One more critical distinction: Failure to adhere to guidelines and best practices does not carry severe penalties. Violations of GDPR, by contrast, can bring disastrous consequences.
Another source of potential linguistic confusion is “Cross-Border” data transfer versus “Third-Country Transfer.”
Unlike other GDPR terms, which are defined more expansively than their U.S. analogs, the GDPR meaning of “cross-border” data transfers is narrower than the U.S. concept. A U.S. practitioner will understand “cross-border” transfer as any international data transfer, whether into the U.S. or not.
When GDPR references the term “Cross Border,” the phrase applies only to the transfer of data within the EU territorial limits of a single controller, processor, or establishment.38 Transfers that are not within the Union are called “Third-Country Data Transfers” in the GDPR.
GDPR describes “[f]lows of personal data to and from countries outside the Union” as necessary for the expansion of International Trade and Cooperation in Recital 101 GDPR. Though not specifically defined in GDPR, “third country” means a country outside of the EU, or any country that is not a European Union member state.
Transfer of data to a “third country” means any data transfer made beyond the EU, whether or not the data will be actively used or merely stored in the “third country.” GDPR specifies that data may only be transferred to a “third country” if the European Commission establishes that the “third country” will provide an “adequate” level of protection.
Under the current Directive, the EU Commission has found the level of data protection adequate only in Andorra, Argentina, Israel, Canada (only for data protected by Canada’s Personal Information Protection and Electronic Documents Act (PIPEDA)), Faroe Islands, Guernsey, Isle of Man, Jersey, New Zealand, Switzerland, and Uruguay. Whether or not these countries will continue to be deemed adequate under the higher standards that GDPR sets is an open question.

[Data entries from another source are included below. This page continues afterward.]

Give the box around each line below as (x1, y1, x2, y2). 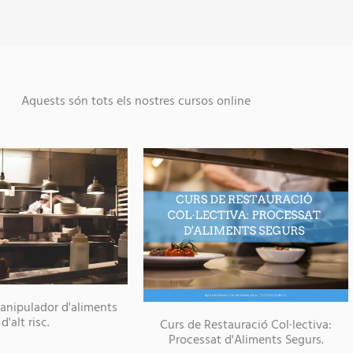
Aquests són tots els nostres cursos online (20, 91, 251, 110)
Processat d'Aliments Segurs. (168, 330, 324, 348)
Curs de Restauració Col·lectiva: (160, 315, 332, 333)
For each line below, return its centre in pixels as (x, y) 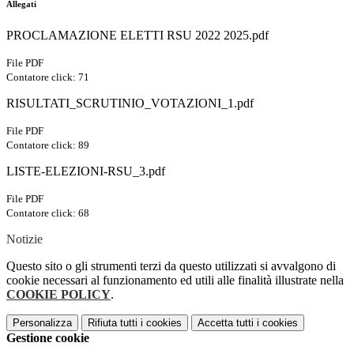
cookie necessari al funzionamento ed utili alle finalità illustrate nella (175, 281)
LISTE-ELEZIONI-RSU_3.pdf (86, 171)
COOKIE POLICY (58, 295)
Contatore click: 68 (48, 213)
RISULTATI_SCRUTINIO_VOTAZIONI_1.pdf (130, 104)
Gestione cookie (48, 338)
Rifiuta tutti (113, 323)
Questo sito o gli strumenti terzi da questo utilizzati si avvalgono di (171, 266)
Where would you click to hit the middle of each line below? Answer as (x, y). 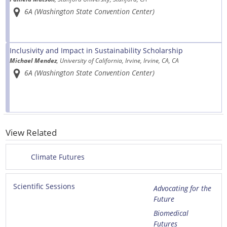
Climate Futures (58, 157)
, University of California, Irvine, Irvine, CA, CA (118, 61)
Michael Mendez (33, 61)
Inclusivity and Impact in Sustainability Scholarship (96, 51)
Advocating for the (182, 188)
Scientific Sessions (44, 186)
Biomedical (171, 213)
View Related (31, 132)
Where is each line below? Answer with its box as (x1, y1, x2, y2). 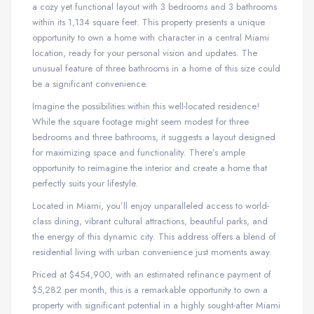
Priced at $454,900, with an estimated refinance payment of (32, 267, 271, 281)
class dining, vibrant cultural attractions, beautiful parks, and (32, 214, 268, 228)
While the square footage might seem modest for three (32, 114, 249, 128)
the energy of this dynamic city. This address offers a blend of (32, 229, 276, 243)
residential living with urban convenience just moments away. (32, 245, 272, 259)
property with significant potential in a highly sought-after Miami (32, 298, 280, 312)
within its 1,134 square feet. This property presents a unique (32, 15, 265, 29)
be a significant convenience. (32, 77, 148, 90)
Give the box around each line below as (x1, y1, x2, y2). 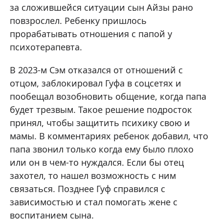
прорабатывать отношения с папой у (10, 28, 172, 40)
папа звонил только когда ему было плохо (10, 143, 194, 155)
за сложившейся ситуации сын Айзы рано (10, 1, 193, 14)
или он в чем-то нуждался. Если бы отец (10, 156, 184, 169)
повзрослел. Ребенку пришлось (10, 15, 147, 27)
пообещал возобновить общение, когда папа (10, 90, 206, 103)
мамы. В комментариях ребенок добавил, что (10, 130, 208, 142)
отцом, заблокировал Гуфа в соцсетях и (10, 77, 181, 89)

The U.S. level of data protection is, notably, not deemed to be “adequate.” U.S. entities certified under the Privacy Shield39 program, however, have been deemed to provide “adequate” levels of protection. The Privacy Shield has survived its first annual review by the EU Commission. After that review, important recommendations were made to the U.S. government in order for the Privacy Shield to remain valid. It is not known at this time whether the U.S. government will address these issues.

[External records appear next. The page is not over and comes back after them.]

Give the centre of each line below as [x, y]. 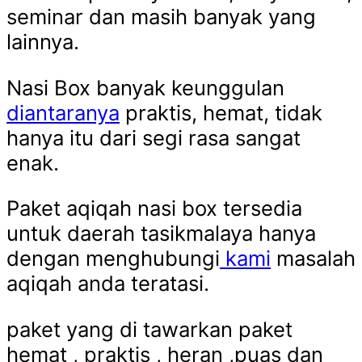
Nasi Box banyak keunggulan [145, 87]
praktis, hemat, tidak [221, 112]
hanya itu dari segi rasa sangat [154, 137]
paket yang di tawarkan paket [149, 329]
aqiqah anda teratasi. [108, 284]
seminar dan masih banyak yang [161, 16]
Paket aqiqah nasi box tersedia [154, 208]
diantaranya [63, 112]
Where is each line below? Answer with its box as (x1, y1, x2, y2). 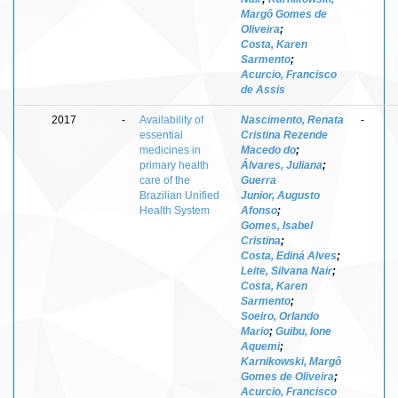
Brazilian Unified (139, 188, 219, 202)
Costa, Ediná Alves (241, 249, 337, 262)
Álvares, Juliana (241, 158, 322, 171)
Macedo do (241, 143, 296, 156)
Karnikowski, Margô (241, 354, 341, 368)
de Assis (241, 83, 285, 96)
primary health (139, 158, 209, 171)
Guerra (241, 173, 276, 187)
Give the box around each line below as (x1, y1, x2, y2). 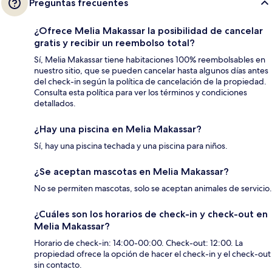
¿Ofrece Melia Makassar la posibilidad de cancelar (34, 24, 263, 36)
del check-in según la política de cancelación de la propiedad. (34, 75, 267, 87)
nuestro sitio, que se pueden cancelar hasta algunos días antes (34, 64, 268, 76)
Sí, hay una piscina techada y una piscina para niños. (34, 140, 228, 151)
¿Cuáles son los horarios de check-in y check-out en (34, 208, 268, 220)
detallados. (34, 97, 76, 109)
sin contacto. (34, 259, 82, 270)
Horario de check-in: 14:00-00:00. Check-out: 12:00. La (34, 237, 243, 248)
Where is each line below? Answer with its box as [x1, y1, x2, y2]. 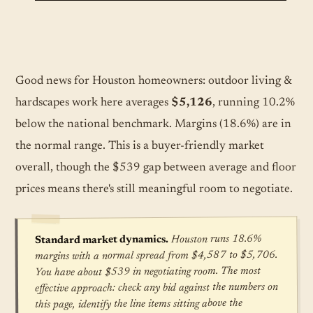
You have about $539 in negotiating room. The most [34, 265, 261, 278]
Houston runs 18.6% [168, 233, 261, 245]
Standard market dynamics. [34, 234, 168, 246]
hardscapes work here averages [15, 96, 171, 108]
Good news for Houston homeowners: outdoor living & [15, 75, 291, 87]
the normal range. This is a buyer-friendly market [15, 140, 264, 152]
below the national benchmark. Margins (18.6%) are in [15, 118, 291, 130]
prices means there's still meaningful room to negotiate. [15, 183, 293, 195]
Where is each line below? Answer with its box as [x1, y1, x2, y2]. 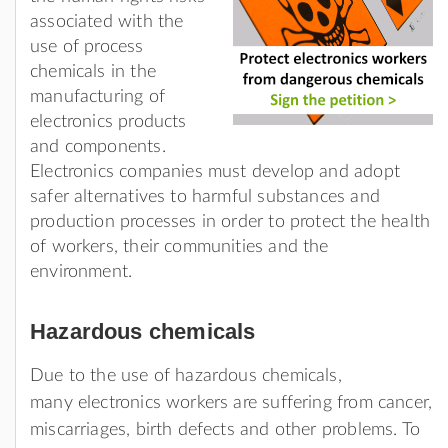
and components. [30, 137, 166, 156]
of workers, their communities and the [30, 237, 329, 256]
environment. [30, 262, 133, 281]
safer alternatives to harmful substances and [30, 187, 380, 206]
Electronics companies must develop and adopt [30, 162, 400, 181]
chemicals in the [30, 62, 156, 81]
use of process [30, 37, 144, 56]
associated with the [30, 12, 184, 31]
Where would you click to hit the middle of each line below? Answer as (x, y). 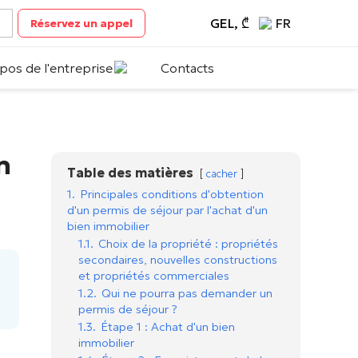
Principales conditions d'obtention (172, 194)
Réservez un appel (82, 23)
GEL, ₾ (229, 23)
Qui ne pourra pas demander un (187, 293)
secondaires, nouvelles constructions (178, 260)
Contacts (187, 68)
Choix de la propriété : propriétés (188, 244)
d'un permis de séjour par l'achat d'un (167, 210)

Absent a finding of adequacy, a transfer of data may only occur if certain safeguards are provided. These safeguards include the use of Binding Corporate Rules (BCR), standard contractual clauses as adopted by the European Commission, or the use of an approved code of conduct or certification mechanism. Data may also be transferred in the absence of an adequacy decision only with the permission of the data-protection authority.40
The distinction drawn by GDPR between “cross-border “and “third-country” data transfers is unique. Unofficial data-transfer principles, guidelines, and best practices may not recognize the same distinction.

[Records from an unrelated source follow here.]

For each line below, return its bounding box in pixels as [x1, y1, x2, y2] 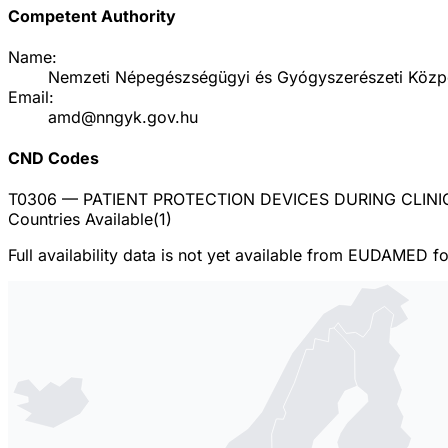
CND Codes [8, 148, 99, 169]
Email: [8, 86, 54, 107]
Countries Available [8, 209, 153, 230]
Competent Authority [8, 5, 176, 26]
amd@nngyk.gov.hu [48, 106, 198, 127]
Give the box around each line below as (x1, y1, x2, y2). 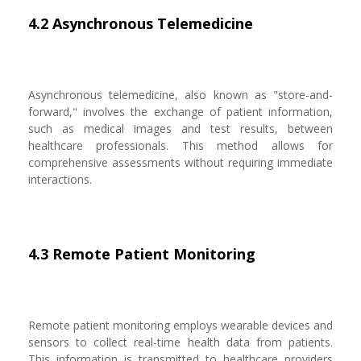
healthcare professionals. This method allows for (28, 138, 333, 153)
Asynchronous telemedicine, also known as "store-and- (28, 87, 333, 102)
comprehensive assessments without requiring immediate (28, 155, 333, 170)
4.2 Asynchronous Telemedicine (28, 14, 253, 33)
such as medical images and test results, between (28, 121, 333, 136)
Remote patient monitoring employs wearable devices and (28, 317, 333, 333)
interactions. (28, 172, 92, 187)
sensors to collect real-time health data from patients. (28, 334, 333, 350)
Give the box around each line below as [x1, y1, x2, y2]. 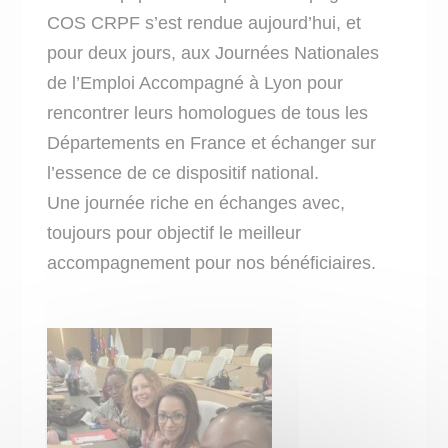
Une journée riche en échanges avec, [47, 193, 346, 213]
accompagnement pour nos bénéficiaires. [47, 253, 377, 273]
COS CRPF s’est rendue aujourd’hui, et [47, 13, 362, 33]
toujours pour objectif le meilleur [47, 223, 302, 243]
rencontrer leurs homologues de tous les [47, 103, 369, 123]
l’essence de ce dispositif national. [47, 163, 320, 183]
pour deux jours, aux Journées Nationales [47, 43, 380, 63]
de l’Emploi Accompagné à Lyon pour [47, 73, 344, 93]

GDPR is designed to harmonize data-protection laws of EU member states and strengthen data-protection rights for all individuals within the EU. Severe penalties for noncompliance coupled with bright-line rules and a broad scope will undoubtedly ensure that. For U.S. practitioners, one of the first and most important steps in preparing for May 25 should be undertaking a study of GDPR requirements and terms, with particular attention to the terms that may seem deceptively familiar.